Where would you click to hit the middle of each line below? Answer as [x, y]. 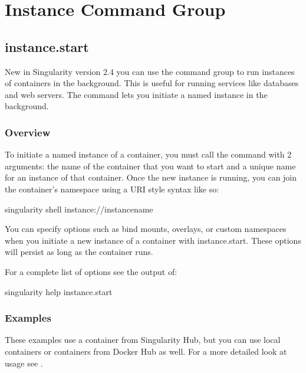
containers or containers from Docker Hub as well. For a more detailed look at [146, 351]
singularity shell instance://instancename [79, 209]
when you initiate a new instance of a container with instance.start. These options [153, 240]
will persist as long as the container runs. [79, 252]
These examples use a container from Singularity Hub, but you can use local [143, 340]
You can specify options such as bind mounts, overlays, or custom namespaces [146, 229]
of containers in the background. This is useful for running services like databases [152, 83]
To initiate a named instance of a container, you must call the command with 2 [148, 154]
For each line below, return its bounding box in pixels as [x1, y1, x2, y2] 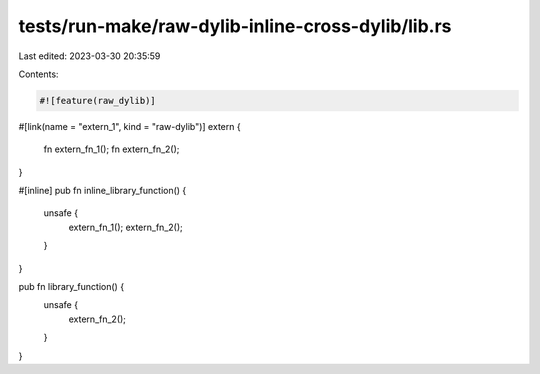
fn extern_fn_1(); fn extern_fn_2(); [43, 143, 180, 155]
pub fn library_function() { [18, 281, 125, 293]
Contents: [18, 68, 59, 80]
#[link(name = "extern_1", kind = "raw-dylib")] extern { [18, 120, 241, 132]
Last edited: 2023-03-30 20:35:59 [18, 50, 161, 62]
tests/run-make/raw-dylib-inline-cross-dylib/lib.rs [18, 15, 452, 37]
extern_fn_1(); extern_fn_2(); [68, 221, 184, 233]
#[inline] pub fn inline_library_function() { [18, 185, 187, 197]
• • • •
AIM OF THE EXERCISE: Write out the material above once more, exactly as it reads, with no pictures.

REPLY TO THE TASK:
Where would you click to hit the middle of each line below? Answer as [x, y]. 
containers or containers from Docker Hub as well. For a more detailed look at [146, 351]
singularity shell instance://instancename [79, 209]
when you initiate a new instance of a container with instance.start. These options [153, 240]
will persist as long as the container runs. [79, 252]
These examples use a container from Singularity Hub, but you can use local [143, 340]
You can specify options such as bind mounts, overlays, or custom namespaces [146, 229]
of containers in the background. This is useful for running services like databases [152, 83]
To initiate a named instance of a container, you must call the command with 2 [148, 154]
For each line below, return its bounding box in pixels as [x1, y1, x2, y2] 
fn extern_fn_1(); fn extern_fn_2(); [43, 143, 180, 155]
pub fn library_function() { [18, 281, 125, 293]
Contents: [18, 68, 59, 80]
#[link(name = "extern_1", kind = "raw-dylib")] extern { [18, 120, 241, 132]
Last edited: 2023-03-30 20:35:59 [18, 50, 161, 62]
tests/run-make/raw-dylib-inline-cross-dylib/lib.rs [18, 15, 452, 37]
extern_fn_1(); extern_fn_2(); [68, 221, 184, 233]
#[inline] pub fn inline_library_function() { [18, 185, 187, 197]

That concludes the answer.